___ Materials provided
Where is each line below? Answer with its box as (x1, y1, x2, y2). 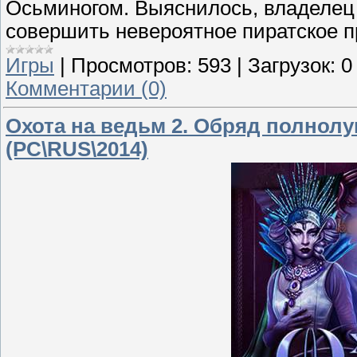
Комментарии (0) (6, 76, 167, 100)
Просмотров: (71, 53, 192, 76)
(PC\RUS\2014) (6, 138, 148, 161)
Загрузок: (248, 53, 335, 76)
______
___ Materials provided
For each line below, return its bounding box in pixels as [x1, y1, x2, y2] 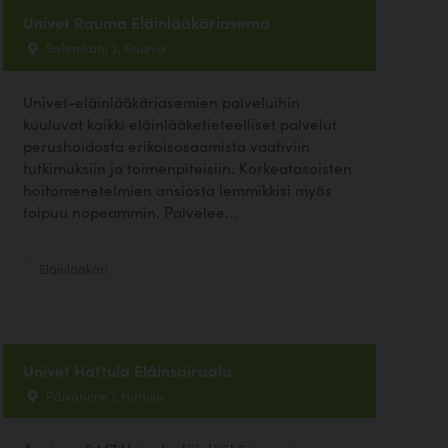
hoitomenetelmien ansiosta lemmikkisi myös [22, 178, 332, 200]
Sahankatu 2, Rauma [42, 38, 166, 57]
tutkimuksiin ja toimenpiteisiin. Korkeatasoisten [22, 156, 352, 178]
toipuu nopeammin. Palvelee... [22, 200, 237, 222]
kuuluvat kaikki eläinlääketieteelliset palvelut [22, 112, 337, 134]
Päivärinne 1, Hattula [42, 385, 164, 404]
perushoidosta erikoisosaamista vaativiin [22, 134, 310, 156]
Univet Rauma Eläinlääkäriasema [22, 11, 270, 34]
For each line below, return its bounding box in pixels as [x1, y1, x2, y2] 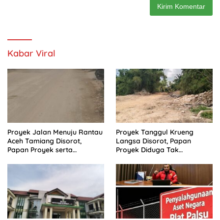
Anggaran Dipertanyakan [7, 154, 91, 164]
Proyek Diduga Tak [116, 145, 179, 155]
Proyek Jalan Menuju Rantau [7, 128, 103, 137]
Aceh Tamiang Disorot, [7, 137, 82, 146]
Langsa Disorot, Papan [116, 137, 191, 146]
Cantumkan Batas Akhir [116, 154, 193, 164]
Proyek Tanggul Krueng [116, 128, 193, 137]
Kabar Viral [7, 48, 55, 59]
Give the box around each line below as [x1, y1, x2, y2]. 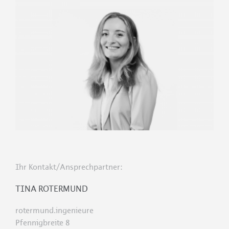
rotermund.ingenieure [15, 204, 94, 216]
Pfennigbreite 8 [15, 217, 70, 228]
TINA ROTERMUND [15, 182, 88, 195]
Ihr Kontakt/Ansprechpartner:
______
■ Task instructions
Within the listing above, copy exactly the lines that start at the one with "Langsa Disorot, Papan [116, 137, 191, 146]" and continue through the one with "Pfennigbreite 8 [15, 217, 70, 228]". Omit pictures.

■ Answer to the exercise
Langsa Disorot, Papan [116, 137, 191, 146]
Cantumkan Batas Akhir [116, 154, 193, 164]
Proyek Tanggul Krueng [116, 128, 193, 137]
Kabar Viral [7, 48, 55, 59]
Give the box around each line below as [x1, y1, x2, y2]. 
rotermund.ingenieure [15, 204, 94, 216]
Pfennigbreite 8 [15, 217, 70, 228]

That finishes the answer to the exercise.